The world of open-source software continues to let companies distinguish themselves from generative AI giants like OpenAI and Google. On Wednesday, data warehousing cloud vendor Snowflake announced an open-source AI model the company says can be more efficient than Meta's recently introduced Llama 3 at enterprise tasks, such as SQL coding for database retrieval.
Also: AI21 and Databricks show open source can radically slim down AI
The large language model (LLM), called Arctic, is "on par or better than both Llama 3 8B and Llama 2 70B on enterprise metrics, while using less than half of the training compute budget," Snowflake claims on its GitHub repository.
(An "AI model" is the part of an AI program that contains numerous neural net parameters and activation functions that are the key elements for how an AI program functions.)
Snowflake has released all of Arctic's parameters and model code under the Apache 2.0 open-source license, along with the "data recipe" for training proposed by the company, and a collection of research insights. A Hugging Face repository is available as well.
The Artic program is available immediately from Snowflake as an inference service on its Cortex offering. Artic will be available on Amazon AWS, Hugging Face and other venues, said Snowflake.
"This is a watershed moment for Snowflake, with our AI research team innovating at the forefront of AI," Snowflake CEO Sridhar Ramaswamy said in prepared remarks.
Snowflake emphasizes Arctic's ability to hold its own against Llama 3 and DBRX, not simply on enterprise tasks but also on common machine learning benchmarks such as the "MMLU" textual understanding task:
Similarly, despite using 17x less compute budget, Arctic is on par with Llama3 70B in enterprise metrics like Coding (HumanEval+ & MBPP+), SQL (Spider) and Instruction Following (IFEval). It does so while remaining competitive on overall performance, for example, despite using 7x less compute than DBRX it remains competitive on Language Understanding and Reasoning (a collection of 11 metrics) while being better in Math (GSM8K).
Snowflake has yet to publish a formal paper, but the company has offered some technical details on GitHub. The approach taken by Snowflake's AI leads -- Yuxiong He, Samyam Rajbhandari, and Yusuf Ozuysal -- is similar to an approach taken recently by database vendor Databricks with its DBRX LLM and by AI startup AI21 Labs with its Jamba LLM.
Also:How Meta's Llama 3 will be integrated into its AI assistant
The approach combines a traditional transformer attention-based model with what's called a "mixture of experts" (MoE), an LLM approach that shuts off some of the neural weights to conserve computing and memory needs. MoE is among the tools that Google used for its recent Gemini LLM.

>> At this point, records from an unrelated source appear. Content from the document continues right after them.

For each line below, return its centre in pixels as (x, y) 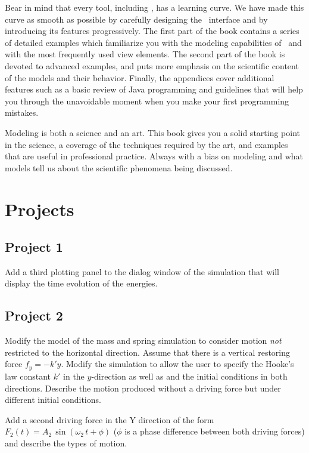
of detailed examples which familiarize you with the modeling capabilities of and (153, 42)
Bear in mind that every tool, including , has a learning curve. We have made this (154, 7)
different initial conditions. (53, 400)
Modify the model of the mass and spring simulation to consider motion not (143, 340)
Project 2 (34, 315)
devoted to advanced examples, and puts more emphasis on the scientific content (152, 65)
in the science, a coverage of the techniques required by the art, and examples (146, 144)
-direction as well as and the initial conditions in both (189, 376)

Snowflake calls its variant a "Dense - MoE Hybrid Transformer" and describes the work as follows:
Arctic combines a 10B dense transformer model with a residual 128x3.66B MoE MLP resulting in 480B total and 17B active parameters chosen using a top-2 gating. For more details about Arctic's model Architecture, training process, data, etc.
In place of a formal paper, Snowflake has published two blog posts to discuss the approach and the training procedure as part of an expanding Arctic Cookbook webpage.
There is also a demo of Arctic providing inference, meaning, making predictions, in the form of a chat prompt, on the Hugging Face repository.
Also: I tested Meta's Code Llama with 3 AI coding challenges that ChatGPT aced - and it wasn't good
When asked the Arctic prompt to explain the difference between the two versions of Arctic, "base" and "instruct," it produced a decent summary in a snap, noting that "Arctic Instruct is a variant of the Arctic Base model that is specifically designed for instruction following and task-oriented conversations."
Arctic follows Snowflake's release earlier this month of a family of "text-embedding models," which excel in determining how words are grouped together for retrieval, as used for search.